Frank J. Jenkins¹ and Sharon L. Turner²

¹ Department of Pathology, School of Medicine; 1Department of Infectious Diseases and Microbiology, School of Public Health;
^1,2 Division of Behavioral Medicine and Oncology, University of Pittsburgh Cancer Institute;
^1,2 Center for Neuroscience, University of Pittsburgh, Pittsburgh, PA 15213 USA

Received 08/02/96; Accepted 08/08/96; On-line 09/01/96

3. DEMYELINATING DISEASE

3.1. CNS vs PNS Infections

Animal studies have demonstrated that during an acute infection, HSV spreads from peripheral epithelial cells to both the peripheral nervous system (PNS) and central nervous system (CNS; 13-17). Interestingly, cellular damage induced by the virus is markedly different between the PNS and CNS. Tissue damage in the PNS is generally mild while the damage in the CNS is often extensive within a local foci. A well studied example of this concept is seen within the trigeminal root entry zone (TREZ) of the brainstem, a junction region between the PNS and CNS (13, 14, 18). Within this region, following an acute HSV infection, the peripheral myelin is untouched while the CNS side of the trigeminal root develops demyelinated lesions. Within the demyelinated lesions, there is an absence of myelin and the presence of both intact axons and a mononuclear cell (MNC) infiltrate. The exact mechanism of demyelination is not known, but the results from several studies suggest that it is a combination of cellular infection and host immune response.

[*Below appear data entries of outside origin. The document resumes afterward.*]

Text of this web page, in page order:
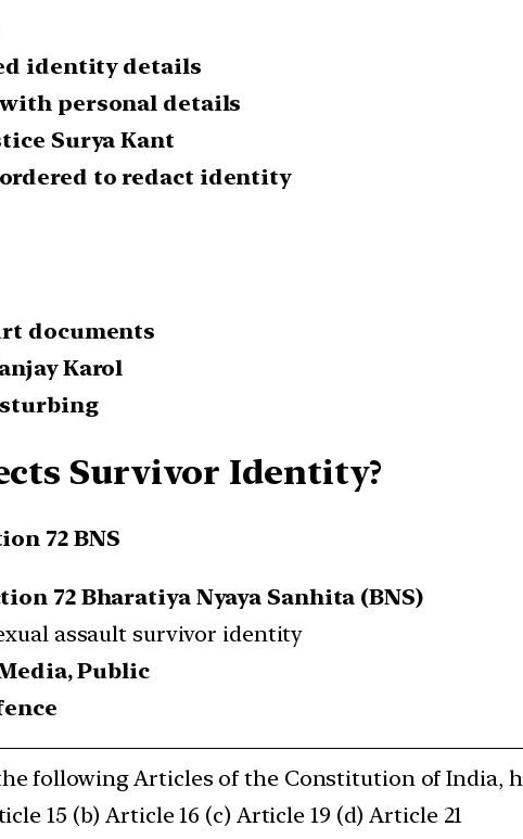
identity details
personal details
Surya Kant
to redact identity
documents
Karol
Survivor Identity?
72 BNS
72 Bharatiya Nyaya Sanhita (BNS)
assault survivor identity
Public
following Articles of the Constitution of India,
15 (b) Article 16 (c) Article 19 (d) Article 21
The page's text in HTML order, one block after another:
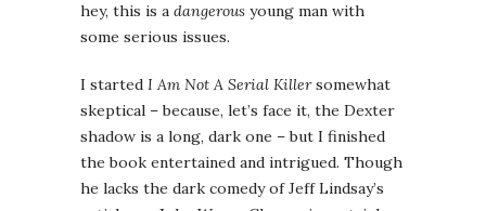
hey, this is a dangerous young man with
some serious issues.
I started I Am Not A Serial Killersomewhat
skeptical – because, let’s face it, the Dexter
shadow is a long, dark one – but I finished
the book entertained and intrigued. Though
he lacks the dark comedy of Jeff Lindsay’s

3.2. Role of Immunosuppression

Glucocorticoid-induced immunosuppression has been reported to reduce immune cell infiltrate and myelin destruction in the CNS portion of the TREZ following peripheral HSV infection (14) and demyelinating lesions were absent in nude (athymic) mice inoculated corneally with HSV (19). A recent study comparing TREZ demyelination following peripheral HSV infection in immunocompetent mice, immune deficient mice, and immunocompetent mice immunosuppressed with glucocorticoids, demonstrated that immune deficient or immunosuppressed mice exhibited reduced levels or no demyelinating lesions (20). These studies demonstrate the role of the host's immune response in demyelination. In addition, other studies have indicated that HSV travels from the site of peripheral infection to the PNS and then to the CNS where it infects and lyses astrocytes. The infection and subsequent lysis of astrocytes occurs prior to the appearance of demyelination (21, 22). Thus HSV-induced demyelination may also be due, in part, to a cytocidal effect of virus replication in astrocytes and oligodendrocytes in the CNS.

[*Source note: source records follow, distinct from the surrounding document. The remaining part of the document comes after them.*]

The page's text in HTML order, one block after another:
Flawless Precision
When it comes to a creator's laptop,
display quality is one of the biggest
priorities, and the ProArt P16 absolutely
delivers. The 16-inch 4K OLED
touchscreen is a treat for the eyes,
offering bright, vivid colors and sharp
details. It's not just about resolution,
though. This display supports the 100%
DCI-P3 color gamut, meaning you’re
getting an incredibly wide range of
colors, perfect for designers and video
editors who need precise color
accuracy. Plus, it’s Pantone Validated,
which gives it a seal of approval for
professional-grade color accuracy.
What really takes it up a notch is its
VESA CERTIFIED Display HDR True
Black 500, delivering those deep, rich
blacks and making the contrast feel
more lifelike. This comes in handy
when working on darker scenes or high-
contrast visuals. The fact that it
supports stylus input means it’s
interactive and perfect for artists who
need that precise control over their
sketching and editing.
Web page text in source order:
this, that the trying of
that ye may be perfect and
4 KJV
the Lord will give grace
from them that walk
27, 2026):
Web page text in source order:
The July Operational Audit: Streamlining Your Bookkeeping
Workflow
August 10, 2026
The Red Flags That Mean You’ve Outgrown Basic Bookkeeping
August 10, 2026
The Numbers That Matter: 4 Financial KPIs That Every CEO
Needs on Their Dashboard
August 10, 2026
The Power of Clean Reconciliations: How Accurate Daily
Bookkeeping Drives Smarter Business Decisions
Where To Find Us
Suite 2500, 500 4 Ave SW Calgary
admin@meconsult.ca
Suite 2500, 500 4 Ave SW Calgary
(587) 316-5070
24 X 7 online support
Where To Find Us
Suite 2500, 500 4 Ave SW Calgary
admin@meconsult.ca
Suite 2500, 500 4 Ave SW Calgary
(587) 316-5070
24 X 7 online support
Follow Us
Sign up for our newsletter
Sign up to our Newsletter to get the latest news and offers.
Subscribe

The role of immunopathology in HSV-induced CNS demyelination is one reason why HSV infection serves as a useful model for studies investigating human demyelinating diseases such as Bell's Palsy and multiple sclerosis (23). In addition, studies on the mechanism of CNS demyelination and long-term effects of demyelination may serve as good models for trigeminal neuralgia (24).